Hugs to you, Yearning. I just read through this whole thread, and personally, I need to feel that genuine caring from a T, also. I wrote a list one time of qualities that I look for in a therapist. Not everyone has the same needs, but I certainly can identify with yours. Here are a couple of things on my list of things I look for:
Someone who genuinely cares about me and likes me (I can always tell when there is a real connection vs. seeing me as "just another client"). I need to feel that personal connection, like I matter to them.
Someone who accepts me no matter what I'm feeling or no matter what I say or how I say it.

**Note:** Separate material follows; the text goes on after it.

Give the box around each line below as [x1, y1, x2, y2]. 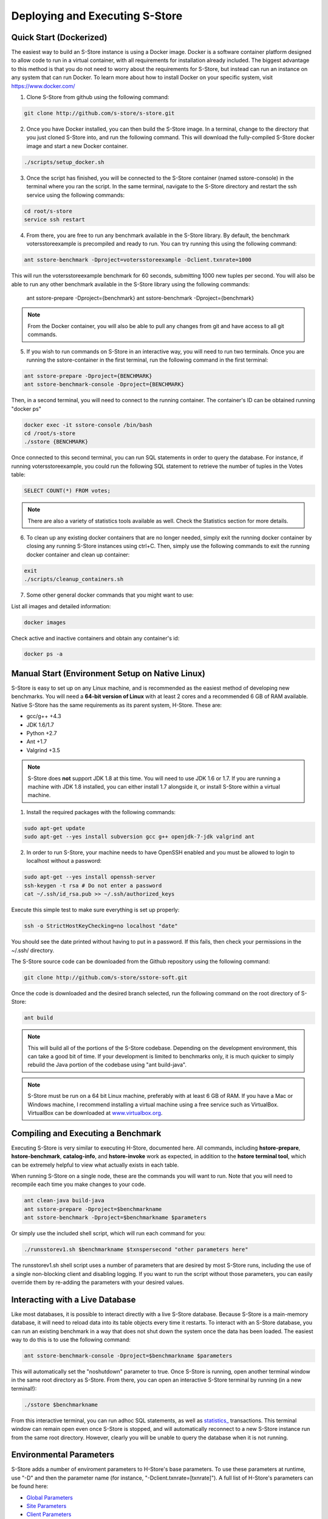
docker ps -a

Someone who knows their own boundaries and makes those clear to me, instead of not having boundaries and then blaming me for crossing them.
Someone who can listen to me when I'm angry with them, and not react right away.
Someone who is available in case of crisis, or even "mini-crisis".
There are other things on my list, but these seemed to be similar to what I hear you saying. These are my needs; not everyone will agree that I should "need" or "expect" these qualities in a T, but they are not me. If I am hiring a therapist, and sharing and baring my soul, then I want my T to exhibit these qualities so that I feel safe and valued. I would be troubled by a T's defensiveness around these, also. That T would just not be the right "fit" for me. And I'm a lot older than you! I don't think these needs are necessarily "childish". These are things that I need when I am making myself vulnerable. And I don't care if others are OK with that or not. I hope you can figure out what your personal "must-haves" are, and that you will be gentle with yourself.